Conseil constitutionnel, Décision n° 2021-821 DC du 29 juillet 2021

Le Conseil constitutionnel, par sa décision du 29 juillet 2021, s’est prononcé sur la conformité à la Constitution de la loi relative à la bioéthique. Cette loi modifie en profondeur les conditions du don de gamètes, les recherches sur l’embryon humain et les modalités d’accès aux données des donneurs. Soixante députés ont saisi le juge constitutionnel pour contester plusieurs articles relatifs à l’accès aux origines, à la recherche scientifique et à l’information prénatale. Ils invoquaient notamment une incompétence négative du législateur, une méconnaissance du principe d’égalité et une atteinte au principe de sauvegarde de la dignité humaine.

Le Conseil constitutionnel a rejeté l’ensemble des griefs formulés par les requérants en validant les dispositions relatives à la recherche embryonnaire et à l’accès aux données. Il a ainsi précisé le cadre juridique applicable aux nouvelles techniques médicales tout en rappelant les limites imposées par la dignité de la personne. La question posée était de savoir si l’élargissement des finalités de recherche et les nouvelles modalités d’accès aux informations génétiques respectaient les exigences constitutionnelles fondamentales.

I. L’encadrement constitutionnel de l’évolution des recherches scientifiques

A. La légitimation d’une finalité élargie pour la recherche embryonnaire

Le législateur a autorisé des recherches sur l’embryon humain visant à « améliorer la connaissance de la biologie humaine », au-delà des seules finalités médicales immédiates. Les requérants soutenaient que cette notion était trop imprécise et que le législateur avait ainsi méconnu l’étendue de sa compétence normative. Le Conseil constitutionnel a toutefois estimé qu’en retenant ces termes, le législateur n’avait pas commis d’erreur manifeste d’interprétation ou d’imprécision excessive.
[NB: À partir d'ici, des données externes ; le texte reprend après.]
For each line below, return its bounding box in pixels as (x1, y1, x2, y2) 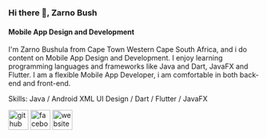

Cette nouvelle finalité permet d’engager des travaux scientifiques qui ne présentent pas nécessairement un intérêt thérapeutique direct pour la médecine actuelle. Le juge rappelle que ces recherches restent soumises à l’interdiction des pratiques eugéniques, conformément au principe de « sauvegarde de la dignité de la personne humaine ». La décision souligne que le cadre législatif antérieur prévoyait déjà des garanties suffisantes pour protéger l’embryon contre toute forme d’asservissement ou de dégradation.

B. L’exercice suffisant par le législateur de sa compétence normative

L’article 5 de la loi institue une commission d’accès aux données non identifiantes et à l’identité du tiers donneur pour les personnes conçues par assistance médicale. Les requérants critiquaient le renvoi à un décret en Conseil d’État pour fixer les modalités de composition et de fonctionnement de cette nouvelle instance administrative. Ils estimaient que le législateur aurait dû préciser lui-même les garanties d’indépendance des membres et les voies de recours spécifiques applicables.

Le Conseil constitutionnel rejette ce grief en précisant que l’article L. 2143-7 du code de la santé publique définit déjà précisément la composition de ladite commission. Il juge que le législateur n’avait pas l’obligation de prévoir des garanties d’indépendance supplémentaires pour cette autorité administrative placée auprès du ministre. Les modalités d’examen des demandes et les voies de recours relèvent du droit commun, ce qui suffit à assurer l’intelligibilité et l’accessibilité de la loi.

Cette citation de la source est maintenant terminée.